Workload CSharpDB SQLite WAL+FULL Ratio
Durable B10000 bulk insert 798.25K rows/sec 539.56K rows/sec 1.48×
Durable B1000 bulk insert 204.03K rows/sec 192.06K rows/sec 1.06×
SQL point lookup (warm) 1.33M ops/sec 138.33K ops/sec 9.63×
8-reader COUNT(*) burst 10.77M ops/sec 109.99K ops/sec 97.95×

Both sides run durable (SQLite uses journal_mode=WAL; synchronous=FULL, private cache, pooling disabled) and both sides reuse prepared work on the insert path. The full ratio table, latency percentiles, and scenario-to-source mapping live in SQLITE_COMPARISON.md.
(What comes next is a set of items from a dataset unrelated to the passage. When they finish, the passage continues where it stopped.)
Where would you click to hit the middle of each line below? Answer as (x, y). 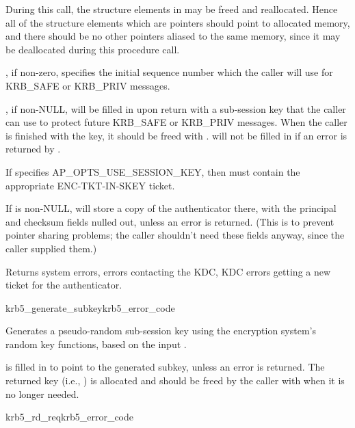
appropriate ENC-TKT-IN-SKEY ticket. (90, 185)
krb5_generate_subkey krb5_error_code (90, 307)
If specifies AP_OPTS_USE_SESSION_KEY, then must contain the (153, 171)
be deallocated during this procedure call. (93, 49)
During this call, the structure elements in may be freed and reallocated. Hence (172, 9)
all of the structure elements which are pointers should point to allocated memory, (178, 22)
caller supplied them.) (51, 248)
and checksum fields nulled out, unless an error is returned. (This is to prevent (170, 221)
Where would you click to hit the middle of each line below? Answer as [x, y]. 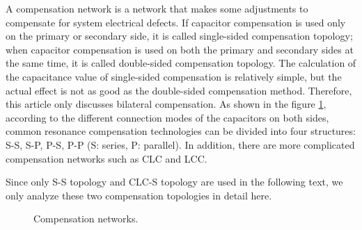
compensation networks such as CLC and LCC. [107, 158]
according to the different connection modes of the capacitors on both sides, [167, 117]
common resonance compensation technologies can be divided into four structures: [181, 131]
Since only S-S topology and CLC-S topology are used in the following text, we [174, 182]
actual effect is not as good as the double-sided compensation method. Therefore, [179, 90]
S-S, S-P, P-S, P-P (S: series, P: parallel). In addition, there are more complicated [180, 144]
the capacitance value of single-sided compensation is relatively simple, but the [174, 76]
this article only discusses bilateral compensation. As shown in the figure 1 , [166, 104]
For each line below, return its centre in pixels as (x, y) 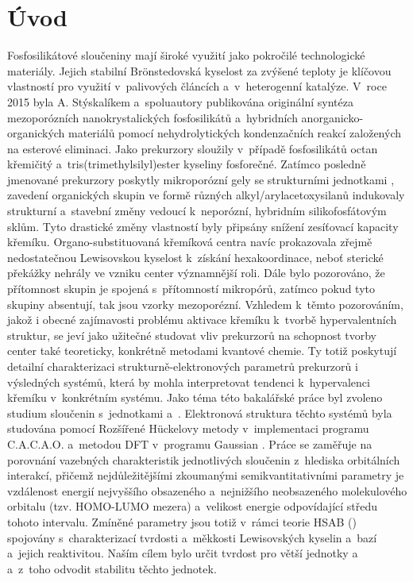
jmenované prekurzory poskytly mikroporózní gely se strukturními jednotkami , (201, 179)
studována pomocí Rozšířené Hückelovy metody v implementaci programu (188, 428)
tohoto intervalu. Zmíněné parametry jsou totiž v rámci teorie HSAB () (182, 521)
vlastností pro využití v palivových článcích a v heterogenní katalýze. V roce (197, 86)
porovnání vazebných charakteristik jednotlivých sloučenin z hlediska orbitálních (204, 459)
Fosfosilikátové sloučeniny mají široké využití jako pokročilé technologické (186, 55)
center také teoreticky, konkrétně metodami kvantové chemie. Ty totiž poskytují (202, 351)
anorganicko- (332, 117)
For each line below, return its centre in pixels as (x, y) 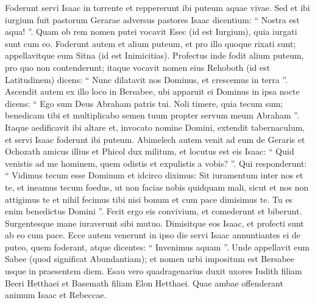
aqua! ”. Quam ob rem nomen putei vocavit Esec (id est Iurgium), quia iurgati (151, 31)
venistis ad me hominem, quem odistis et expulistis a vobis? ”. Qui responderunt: (156, 163)
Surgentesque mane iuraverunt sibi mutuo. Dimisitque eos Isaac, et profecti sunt (154, 223)
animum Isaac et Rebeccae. (56, 295)
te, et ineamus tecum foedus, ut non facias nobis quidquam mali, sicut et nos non (157, 187)
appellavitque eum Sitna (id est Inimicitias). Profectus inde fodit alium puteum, (154, 55)
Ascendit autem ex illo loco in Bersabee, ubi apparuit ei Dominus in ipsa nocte (152, 91)
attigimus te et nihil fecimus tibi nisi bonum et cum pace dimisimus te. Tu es (149, 199)
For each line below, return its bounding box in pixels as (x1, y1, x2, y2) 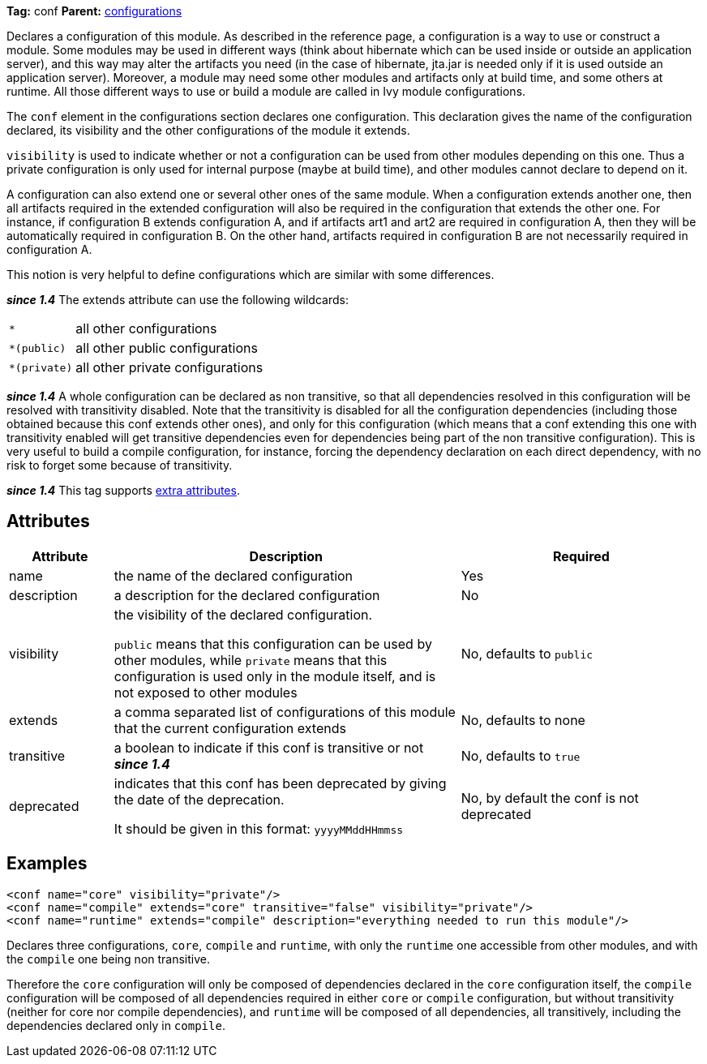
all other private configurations (75, 359, 264, 375)
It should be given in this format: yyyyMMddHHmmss (114, 820, 404, 837)
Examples (6, 853, 88, 874)
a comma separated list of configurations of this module (114, 703, 456, 720)
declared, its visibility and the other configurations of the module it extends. (6, 123, 410, 137)
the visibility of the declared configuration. (114, 606, 373, 623)
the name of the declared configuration (114, 567, 353, 584)
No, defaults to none (461, 711, 585, 728)
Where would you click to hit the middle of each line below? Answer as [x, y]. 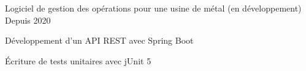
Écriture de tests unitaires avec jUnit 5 [78, 60]
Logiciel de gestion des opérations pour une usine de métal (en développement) [153, 8]
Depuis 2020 [28, 20]
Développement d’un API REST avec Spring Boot [99, 40]
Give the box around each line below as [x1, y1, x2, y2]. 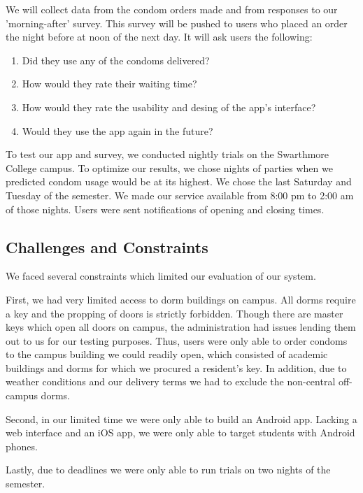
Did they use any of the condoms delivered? [22, 52, 210, 67]
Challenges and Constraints [6, 236, 208, 257]
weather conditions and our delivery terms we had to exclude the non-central [6, 374, 336, 389]
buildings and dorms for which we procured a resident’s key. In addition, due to [6, 360, 347, 375]
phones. [6, 438, 38, 453]
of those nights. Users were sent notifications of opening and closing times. [6, 201, 325, 216]
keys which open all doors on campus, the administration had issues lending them [6, 320, 356, 334]
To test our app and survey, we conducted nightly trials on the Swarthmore [6, 147, 329, 162]
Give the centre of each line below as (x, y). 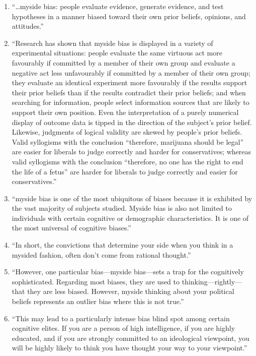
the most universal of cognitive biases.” (71, 228)
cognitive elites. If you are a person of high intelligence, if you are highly (123, 328)
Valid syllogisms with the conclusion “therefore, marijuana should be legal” (127, 141)
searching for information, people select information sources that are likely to (131, 102)
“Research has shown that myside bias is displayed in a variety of (112, 43)
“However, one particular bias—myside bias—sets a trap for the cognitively (128, 272)
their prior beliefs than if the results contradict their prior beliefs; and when (129, 92)
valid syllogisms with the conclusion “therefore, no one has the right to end (127, 161)
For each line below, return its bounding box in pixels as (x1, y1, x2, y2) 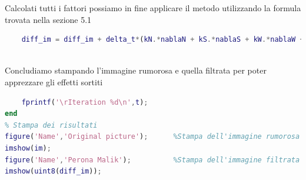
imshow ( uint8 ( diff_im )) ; (5, 167, 102, 176)
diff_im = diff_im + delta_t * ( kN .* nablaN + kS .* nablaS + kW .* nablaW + (21, 35, 304, 44)
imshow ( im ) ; (5, 144, 51, 152)
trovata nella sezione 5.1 (5, 13, 92, 25)
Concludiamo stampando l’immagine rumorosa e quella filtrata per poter (5, 64, 267, 76)
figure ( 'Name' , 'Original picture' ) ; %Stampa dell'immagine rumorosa (5, 132, 300, 141)
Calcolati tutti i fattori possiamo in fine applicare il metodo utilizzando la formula (5, 2, 301, 14)
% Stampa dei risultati (5, 121, 98, 129)
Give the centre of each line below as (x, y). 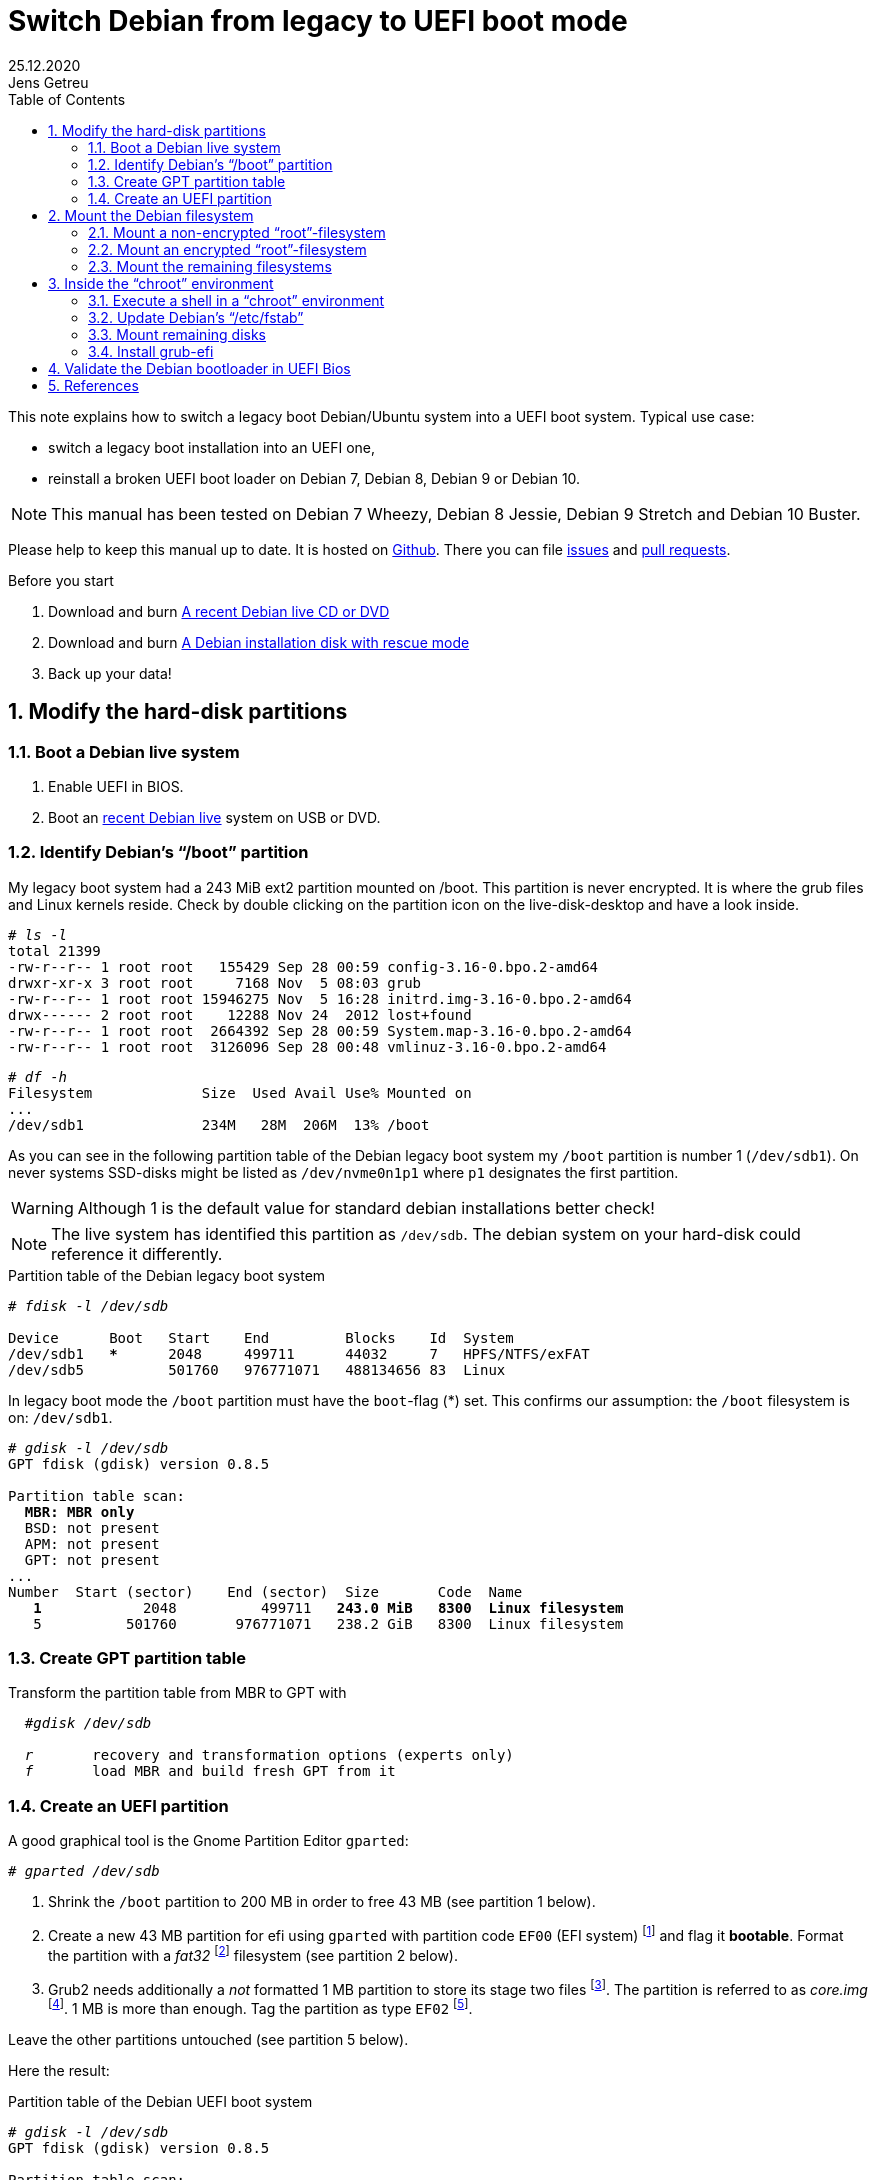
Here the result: (59, 2070)
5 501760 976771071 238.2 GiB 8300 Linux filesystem (328, 1623)
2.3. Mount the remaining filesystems (210, 266)
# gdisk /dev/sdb (88, 1723)
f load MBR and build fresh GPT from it (210, 1771)
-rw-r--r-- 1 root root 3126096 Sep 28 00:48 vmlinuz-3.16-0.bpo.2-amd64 (307, 1046)
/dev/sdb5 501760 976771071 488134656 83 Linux (257, 1369)
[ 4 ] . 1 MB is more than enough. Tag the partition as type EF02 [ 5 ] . (260, 2007)

For the deeper decision guide — which API to pick for which workload — see the benchmark-driven guide.

Reproducing the Numbers

Every row in this post reproduces with the same --release-core command the release uses:

dotnet run -c Release `
    --project .\tests\CSharpDB.Benchmarks\CSharpDB.Benchmarks.csproj `
    -- --release-core --repeat 3 --repro

Or target individual surfaces:

# Durable ingest sweep (B1, B100, B1000, B10000)
dotnet run -c Release --project .\tests\CSharpDB.Benchmarks\CSharpDB.Benchmarks.csproj `
    -- --durable-sql-batching --repeat 3 --repro

# Concurrent durable writes (W4/W8 with and without batch window)
dotnet run -c Release --project .\tests\CSharpDB.Benchmarks\CSharpDB.Benchmarks.csproj `
    -- --concurrent-write-diagnostics --repeat 3 --repro

# Same-machine SQLite comparison
dotnet run -c Release --project .\tests\CSharpDB.Benchmarks\CSharpDB.Benchmarks.csproj `
    -- --sqlite-compare --repeat 3 --repro

Absolute numbers will vary with your CPU, disk, and filesystem. The ratios should be stable — if they move significantly, open an issue on the repo with the runner details and the release guardrail output.

Closing Thoughts

The two v3.3.0 themes are deliberately paired. The durable-write performance work makes WriteOptimized a meaningfully stronger default for ingest-heavy workloads, and the new connection-string surface means ADO.NET and EF Core users can reach for that preset without leaving their provider of choice. No new APIs are required on the write path itself — PrepareInsertBatch is still the bulk-load API, and the same four levers from the benchmark-driven guide still get you to the headline number.

What is not in v3.3.0 is just as important: no changes to default batch windows, no changes to default commit policy, and no promises around the hot insert auto-commit path (which still benefits most from explicit WriteTransaction use). Those remain workload-specific questions with workload-specific answers, and the benchmark suite is there to help you answer them for your own machine.